I also acknowledge that the warming and the increased atmospheric carbon dioxide that contributed has actually helped society. The current atmospheric carbon dioxide concentration, which is nearly 50 percent higher than it was in the 17th century, and the warming, which has mainly occurred in winter, at higher latitudes and at night, increasing cold temperatures, but has little effect on hot temperatures Has. have actually led to optimal conditions for global plant growth and thus contributed to the flourishing of the agricultural sector.

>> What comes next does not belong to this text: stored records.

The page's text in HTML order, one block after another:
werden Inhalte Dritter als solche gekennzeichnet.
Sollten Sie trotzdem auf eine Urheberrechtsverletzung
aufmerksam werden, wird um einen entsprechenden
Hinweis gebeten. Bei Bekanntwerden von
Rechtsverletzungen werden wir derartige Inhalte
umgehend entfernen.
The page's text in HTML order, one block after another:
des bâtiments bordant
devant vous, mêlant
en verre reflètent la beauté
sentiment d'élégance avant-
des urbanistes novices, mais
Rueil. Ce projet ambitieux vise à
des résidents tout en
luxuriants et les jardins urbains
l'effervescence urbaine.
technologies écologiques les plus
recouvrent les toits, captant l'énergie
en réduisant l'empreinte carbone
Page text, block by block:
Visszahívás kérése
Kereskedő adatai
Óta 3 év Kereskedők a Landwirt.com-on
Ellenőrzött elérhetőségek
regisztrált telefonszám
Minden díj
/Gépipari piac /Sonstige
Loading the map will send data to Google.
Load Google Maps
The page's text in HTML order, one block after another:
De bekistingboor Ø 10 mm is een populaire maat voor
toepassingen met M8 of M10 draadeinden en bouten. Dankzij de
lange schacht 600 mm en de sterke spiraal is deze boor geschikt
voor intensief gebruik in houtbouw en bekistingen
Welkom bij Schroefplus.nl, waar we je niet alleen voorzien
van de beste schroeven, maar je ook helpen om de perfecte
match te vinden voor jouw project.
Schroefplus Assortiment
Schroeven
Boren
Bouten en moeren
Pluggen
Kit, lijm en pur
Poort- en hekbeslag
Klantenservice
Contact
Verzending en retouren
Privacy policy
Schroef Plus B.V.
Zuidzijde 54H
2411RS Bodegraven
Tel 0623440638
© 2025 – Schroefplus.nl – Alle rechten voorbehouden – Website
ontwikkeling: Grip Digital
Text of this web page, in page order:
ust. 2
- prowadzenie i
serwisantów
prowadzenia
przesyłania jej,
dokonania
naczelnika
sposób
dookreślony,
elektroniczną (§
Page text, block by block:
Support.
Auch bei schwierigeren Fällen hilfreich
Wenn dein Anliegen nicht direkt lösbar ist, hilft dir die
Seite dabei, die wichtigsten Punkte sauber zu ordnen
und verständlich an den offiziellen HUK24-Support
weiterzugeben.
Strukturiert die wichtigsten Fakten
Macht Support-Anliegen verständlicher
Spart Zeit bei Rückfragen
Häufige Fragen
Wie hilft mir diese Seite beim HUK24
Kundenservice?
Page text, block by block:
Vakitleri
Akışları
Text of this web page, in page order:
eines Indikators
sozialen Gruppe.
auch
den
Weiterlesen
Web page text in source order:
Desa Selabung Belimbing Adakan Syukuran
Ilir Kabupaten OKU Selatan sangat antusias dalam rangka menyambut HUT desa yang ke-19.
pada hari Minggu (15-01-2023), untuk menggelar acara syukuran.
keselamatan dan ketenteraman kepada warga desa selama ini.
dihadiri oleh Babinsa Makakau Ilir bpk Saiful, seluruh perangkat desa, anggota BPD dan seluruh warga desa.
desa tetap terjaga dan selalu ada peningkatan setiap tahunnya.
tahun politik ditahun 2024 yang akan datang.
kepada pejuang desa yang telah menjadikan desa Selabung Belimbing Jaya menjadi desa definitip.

Bengal tiger populations have returned, and polar bear populations are stable thanks to conservation efforts. The forest area in Europe is increasing year on year and countries are planting tree saplings at record rates. Life expectancy has reached all-time highs in many countries, with more people being pulled out of extreme poverty every year (although company closings to fight COVID-19 threaten to reverse that trend). Access to fresh water has improved and human productivity has increased dramatically.

So there is no actual climate emergency. Instead we have celebrities, activists, unelected political bodies like the UN and even some climate researchers who religiously advocate a popular belief in the end of the world.

The models do not know the future and neither do the Climategate scientists. However, an exaggerated view of future warming provides the ideal backdrop for policies to combat carbon-based fuels that will undermine the economic well-being of every society in the world. We can not permit that.

Be a climate realist.

Vijay Jayaraj (M.Sc., Environmental Science, University of East Anglia, England) is a research fellow for the Cornwall Alliance for the Management of Creation and lives in New Delhi, India.